First and foremost, Aleister Crowley (and Blavatsky, and others) was a racist and a Nationalist. The Theosophical Society, and others, have made many excuses and sometimes outright deny this is the case ("If you think Crowley was a racist, you don't know anything about Crowley"). We don't need to listen to them. Crowley wrote about these issues himself, as did Blavatsky. He outright referred to Jews as "parasites":

Christians and other troglodytes — but most especially the parasites of man, the Jews (The New Comment on Liber AL, III:11)
It has been said that every nation has the government which it deserves. I would add, the type of Jew which it deserves. (Confessions, chapter 61)
Regarding black people:

The circumference of the island is somewhat over fifteen miles, and the first discovery I made was that of a broken-down sailing-boat, which the n*ggers had never dared approach since the wreck that brought it there. In the cabins I found gunpowder in large quantities, rum, matches, and tobacco; I had all this carried to my oasis, together with a cannon; and when the negroes had heard the voice of this powerful engine my authority was established on the most solid basis. ( published in The Equinox, Vol. 1, No. 2)
You can find similar comments by Crowley on just about any non-white race.

I'm not a Crowley scholar (as compared to someone who has spent their entire lives studying his works), and I can't say if his views changed or not, but it's undeniable that he held racist, Nationalist views and favored fascists (until they became Christians, and then "fascists suck!" heh).

Some will argue that Crowley, Blavatsky, etc, were products of the time period in which they lived. True, but it doesn't excuse those points of view. I am not here to perpetuate racism, and I specifically denounce it. It doesn't mean all of his writings are suspect, but you need to keep this in mind.

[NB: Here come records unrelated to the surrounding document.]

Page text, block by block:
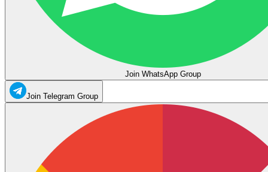
Join WhatsApp Group
Join Telegram Group
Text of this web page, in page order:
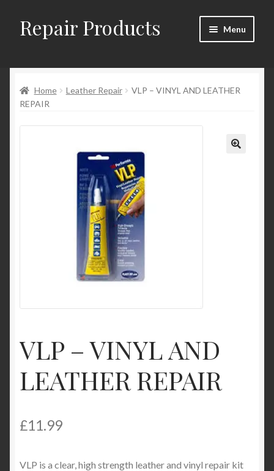
Skip
to
Skip
to
Repair Products Menu
About
Cart
Checkout → Review Order
Product Categories
Home Leather Repair
VLP – VINYL AND LEATHER
REPAIR
VLP – VINYL AND
LEATHER REPAIR
£11.99
VLP is a clear, high strength leather and vinyl repair kit
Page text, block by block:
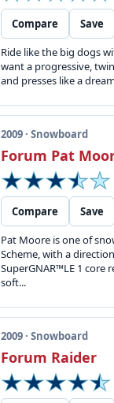
Compare
Save
Ride like the big dogs
want a progressive,
and presses like a
2009 · Snowboard
Forum Pat
Compare
Save
Pat Moore is one of
Scheme, with a
SuperGNAR™LE 1
soft...
2009 · Snowboard
Forum Raider
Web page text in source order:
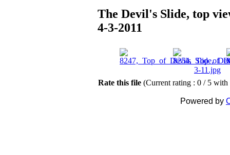
The Devil's Slide, top
4-3-2011
Rate this file (Current rating : 0 / 5 with
Powered by
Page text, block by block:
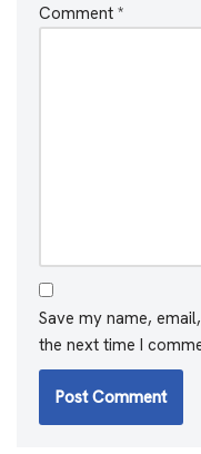
Comment *
Save my name,
the next time I
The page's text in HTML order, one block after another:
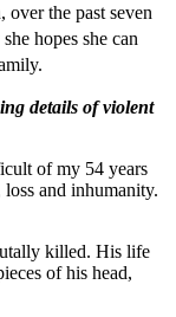
the past seven
hopes she can
details of violent
of my 54 years
and inhumanity.
killed. His life
of his head,
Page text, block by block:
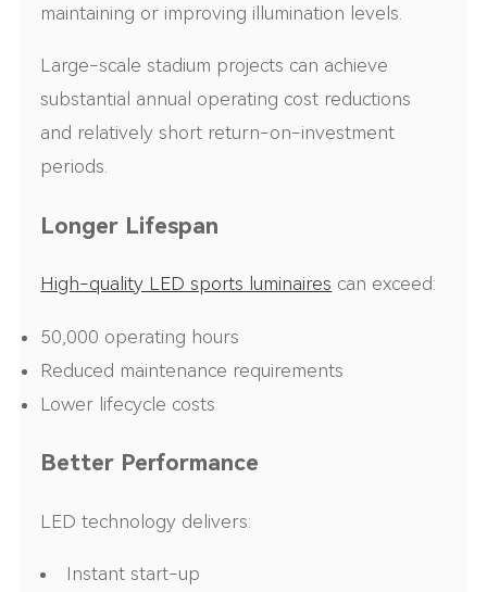
maintaining or improving illumination levels.
Large-scale stadium projects can achieve
substantial annual operating cost reductions
and relatively short return-on-investment
periods.
Longer Lifespan
High-quality LED sports luminaires can exceed:
50,000 operating hours
Reduced maintenance requirements
Lower lifecycle costs
Better Performance
LED technology delivers:
Instant start-up
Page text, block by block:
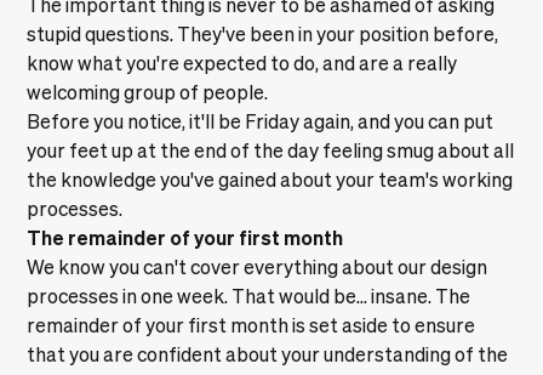
The important thing is never to be ashamed of asking
stupid questions. They've been in your position before,
know what you're expected to do, and are a really
welcoming group of people.
Before you notice, it'll be Friday again, and you can put
your feet up at the end of the day feeling smug about all
the knowledge you've gained about your team's working
processes.
The remainder of your first month
We know you can't cover everything about our design
processes in one week. That would be… insane. The
remainder of your first month is set aside to ensure
that you are confident about your understanding of the
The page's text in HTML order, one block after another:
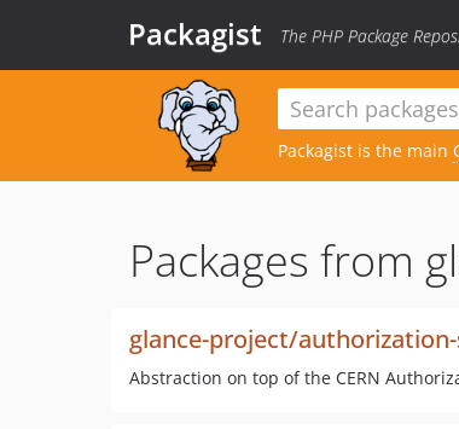
Packagist The PHP Package
Packagist is the main
Packages from
glance-project/
Abstraction on top of the CERN
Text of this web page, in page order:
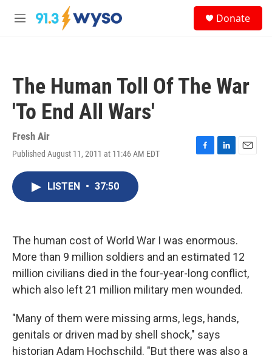
Skip to main content
M
Donate
The Human Toll Of The War
'To End All Wars'
Fresh Air
Published August 11, 2011 at 11:46 AM EDT
F
k
L
n
E
LISTEN • 37:50
The human cost of World War I was enormous.
More than 9 million soldiers and an estimated 12
million civilians died in the four-year-long conflict,
which also left 21 million military men wounded.
"Many of them were missing arms, legs, hands,
genitals or driven mad by shell shock," says
historian Adam Hochschild. "But there was also a
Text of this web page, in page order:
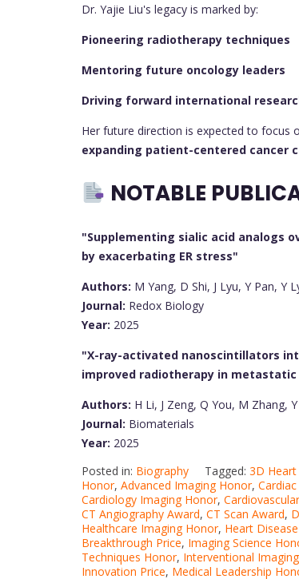
Dr. Yajie Liu's legacy is marked by:
Pioneering radiotherapy techniques
Mentoring future oncology leaders
Driving forward international
Her future direction is expected to focus
expanding patient-centered cancer
NOTABLE
"Supplementing sialic acid analogs
by exacerbating ER stress"
Authors: M Yang, D Shi, J Lyu, Y Pan, Y
Journal: Redox Biology
Year: 2025
"X-ray-activated nanoscintillators
improved radiotherapy in
Authors: H Li, J Zeng, Q You, M Zhang,
Journal: Biomaterials
Year: 2025
Posted in: Biography Tagged: 3D
Honor, Advanced Imaging Honor,
Cardiology Imaging Honor,
CT Angiography Award, CT Scan Award,
Healthcare Imaging Honor, Heart
Breakthrough Price, Imaging Science
Techniques Honor, Interventional
Innovation Price, Medical Leadership
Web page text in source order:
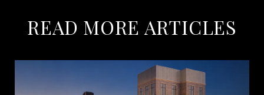
READ MORE ARTICLES
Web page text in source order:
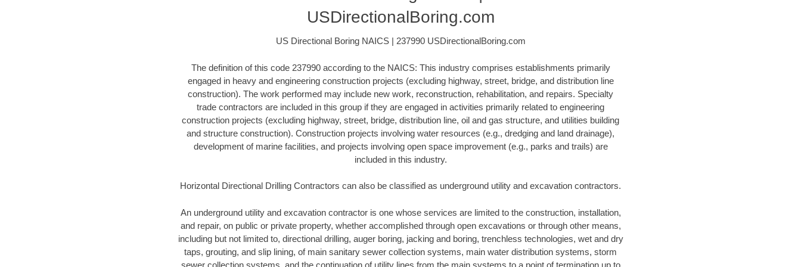
USDirectionalBoring.com
US Directional Boring NAICS | 237990 USDirectionalBoring.com
The definition of this code 237990 according to the NAICS: This industry comprises establishments primarily
engaged in heavy and engineering construction projects (excluding highway, street, bridge, and distribution line
construction). The work performed may include new work, reconstruction, rehabilitation, and repairs. Specialty
trade contractors are included in this group if they are engaged in activities primarily related to engineering
construction projects (excluding highway, street, bridge, distribution line, oil and gas structure, and utilities building
and structure construction). Construction projects involving water resources (e.g., dredging and land drainage),
development of marine facilities, and projects involving open space improvement (e.g., parks and trails) are
included in this industry.
Horizontal Directional Drilling Contractors can also be classified as underground utility and excavation contractors.
An underground utility and excavation contractor is one whose services are limited to the construction, installation,
and repair, on public or private property, whether accomplished through open excavations or through other means,
including but not limited to, directional drilling, auger boring, jacking and boring, trenchless technologies, wet and dry
taps, grouting, and slip lining, of main sanitary sewer collection systems, main water distribution systems, storm
sewer collection systems, and the continuation of utility lines from the main systems to a point of termination up to
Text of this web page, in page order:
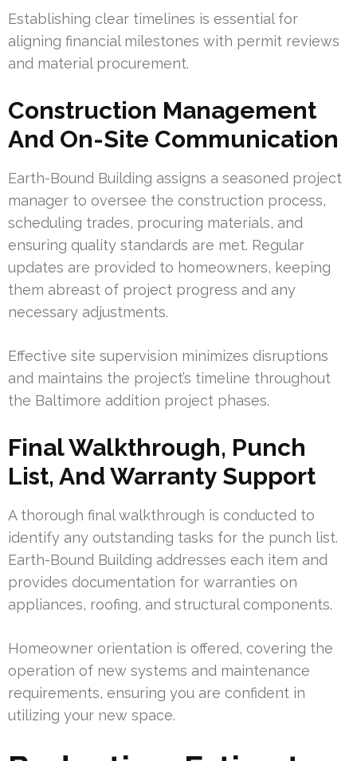
Establishing clear timelines is essential for
aligning financial milestones with permit reviews
and material procurement.
Construction Management
And On-Site Communication
Earth-Bound Building assigns a seasoned project
manager to oversee the construction process,
scheduling trades, procuring materials, and
ensuring quality standards are met. Regular
updates are provided to homeowners, keeping
them abreast of project progress and any
necessary adjustments.
Effective site supervision minimizes disruptions
and maintains the project’s timeline throughout
the Baltimore addition project phases.
Final Walkthrough, Punch
List, And Warranty Support
A thorough final walkthrough is conducted to
identify any outstanding tasks for the punch list.
Earth-Bound Building addresses each item and
provides documentation for warranties on
appliances, roofing, and structural components.
Homeowner orientation is offered, covering the
operation of new systems and maintenance
requirements, ensuring you are confident in
utilizing your new space.
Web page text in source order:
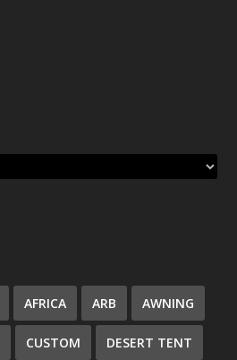
AFRICA ARB AWNING
CUSTOM DESERT TENT
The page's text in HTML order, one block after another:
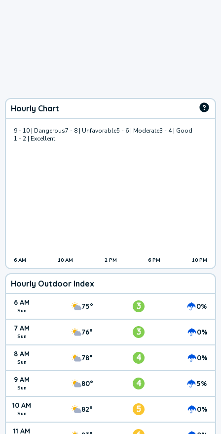
Hourly Chart
9 - 10 | Dangerous7 - 8 | Unfavorable5 - 6 | Moderate3 - 4 | Good
1 - 2 | Excellent
6 AM 10 AM 2 PM 6 PM 10 PM
Hourly Outdoor Index
6 AM
Sun 75° 3 0%
7 AM
Sun 76° 3 0%
8 AM
Sun 78° 4 0%
9 AM
Sun 80° 4 5%
10 AM
Sun 82° 5 0%
11 AM
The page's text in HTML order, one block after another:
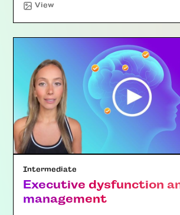
View"Article"
Intermediate
Executive dysfunction
management

Another issue is the age of the material. For example, in the Introduction Crowley states that we don't know how electricity works. Of course, science has made so many advancements since the early 20th century that some of this will be wrong. He was writing based on the knowledge of the time. As we go through the book, we'll see if any of that old information has any bearing on the ritual and such contained in the book.

There's so much code involved in this type of practice, and this book is very dense with information. Chapter 0 references and suggests reading several other books and appendices. It's complicated. Without background, some of it may seem like gibberish. For the un-initiated, one only has to look at the Crowley's signature at the end of the Introduction to be thoroughly confused. I do not claim to be able to decipher every mystery.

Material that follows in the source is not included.